→ Problem details: Omit the pictures, then reproduce exactly the line bearing "Magistrates Courts, you" and every line after it up to and including the last line of the entries below.

^^^^^^^^

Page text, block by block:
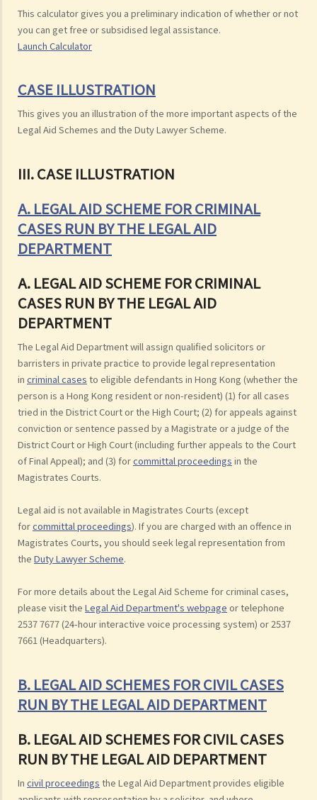
This calculator gives you a preliminary indication of whether or not
you can get free or subsidised legal assistance.
Launch Calculator
CASE ILLUSTRATION
This gives you an illustration of the more important aspects of the
Legal Aid Schemes and the Duty Lawyer Scheme.
III. CASE ILLUSTRATION
A. LEGAL AID SCHEME FOR CRIMINAL
CASES RUN BY THE LEGAL AID
DEPARTMENT
A. LEGAL AID SCHEME FOR CRIMINAL
CASES RUN BY THE LEGAL AID
DEPARTMENT
The Legal Aid Department will assign qualified solicitors or
barristers in private practice to provide legal representation
in criminal cases to eligible defendants in Hong Kong (whether the
person is a Hong Kong resident or non-resident) (1) for all cases
tried in the District Court or the High Court; (2) for appeals against
conviction or sentence passed by a Magistrate or a judge of the
District Court or High Court (including further appeals to the Court
of Final Appeal); and (3) forcommittal proceedings in the
Magistrates Courts.
Legal aid is not available in Magistrates Courts (except
forcommittal proceedings). If you are charged with an offence in
Magistrates Courts, you should seek legal representation from
the Duty Lawyer Scheme.
For more details about the Legal Aid Scheme for criminal cases,
please visit the Legal Aid Department's webpage or telephone
2537 7677 (24-hour interactive voice processing system) or 2537
7661 (Headquarters).
B. LEGAL AID SCHEMES FOR CIVIL CASES
RUN BY THE LEGAL AID DEPARTMENT
B. LEGAL AID SCHEMES FOR CIVIL CASES
RUN BY THE LEGAL AID DEPARTMENT
In civil proceedings the Legal Aid Department provides eligible
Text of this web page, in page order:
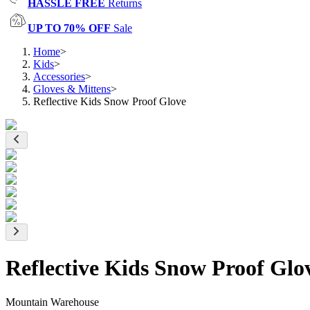
HASSLE FREE Returns
UP TO 70% OFF Sale
Home>
Kids>
Accessories>
Gloves & Mittens>
Reflective Kids Snow Proof Glove
Reflective Kids Snow Proof
Mountain Warehouse
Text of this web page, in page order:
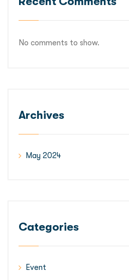
No comments to show.
Archives
May 2024
Categories
Event
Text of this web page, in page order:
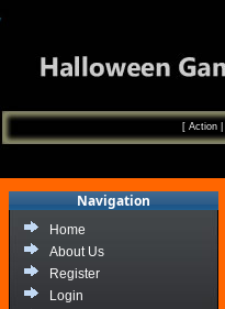
[ Action|
Navigation
Home
About Us
Register
Login
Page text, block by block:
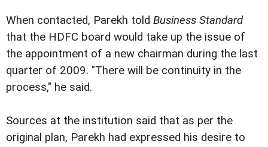
When contacted, Parekh told Business Standard
that the HDFC board would take up the issue of
the appointment of a new chairman during the last
quarter of 2009. "There will be continuity in the
process," he said.
Sources at the institution said that as per the
original plan, Parekh had expressed his desire to
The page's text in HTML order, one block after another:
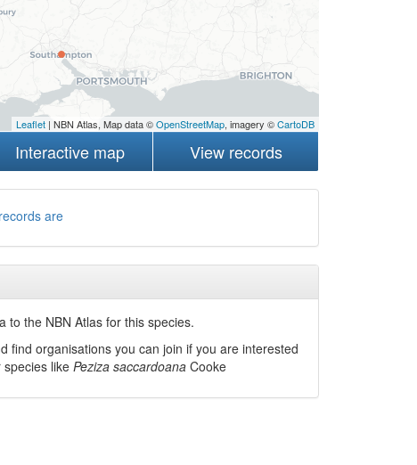
Leaflet| NBN Atlas, Map data ©OpenStreetMap, imagery ©CartoDB
Interactive map View records
are
to the NBN Atlas for this species.
find organisations you can join if you are interested
like Peziza saccardoana Cooke
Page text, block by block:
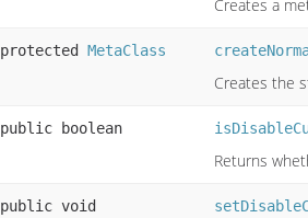
Creates a
protected MetaClass
Creates the
public boolean
Returns
public void

^^^^^^^^

→ Output:
Magistrates Courts, you should seek legal representation from
the Duty Lawyer Scheme.
For more details about the Legal Aid Scheme for criminal cases,
please visit the Legal Aid Department's webpage or telephone
2537 7677 (24-hour interactive voice processing system) or 2537
7661 (Headquarters).
B. LEGAL AID SCHEMES FOR CIVIL CASES
RUN BY THE LEGAL AID DEPARTMENT
B. LEGAL AID SCHEMES FOR CIVIL CASES
RUN BY THE LEGAL AID DEPARTMENT
In civil proceedings the Legal Aid Department provides eligible
Text of this web page, in page order:
HASSLE FREE Returns
UP TO 70% OFF Sale
Home>
Kids>
Accessories>
Gloves & Mittens>
Reflective Kids Snow Proof Glove
Reflective Kids Snow Proof
Mountain Warehouse
Text of this web page, in page order:
No comments to show.
Archives
May 2024
Categories
Event
Text of this web page, in page order:
[ Action|
Navigation
Home
About Us
Register
Login
Page text, block by block:
When contacted, Parekh told Business Standard
that the HDFC board would take up the issue of
the appointment of a new chairman during the last
quarter of 2009. "There will be continuity in the
process," he said.
Sources at the institution said that as per the
original plan, Parekh had expressed his desire to
The page's text in HTML order, one block after another:
Leaflet| NBN Atlas, Map data ©OpenStreetMap, imagery ©CartoDB
Interactive map View records
are
to the NBN Atlas for this species.
find organisations you can join if you are interested
like Peziza saccardoana Cooke
Page text, block by block:
Creates a
protected MetaClass
Creates the
public boolean
Returns
public void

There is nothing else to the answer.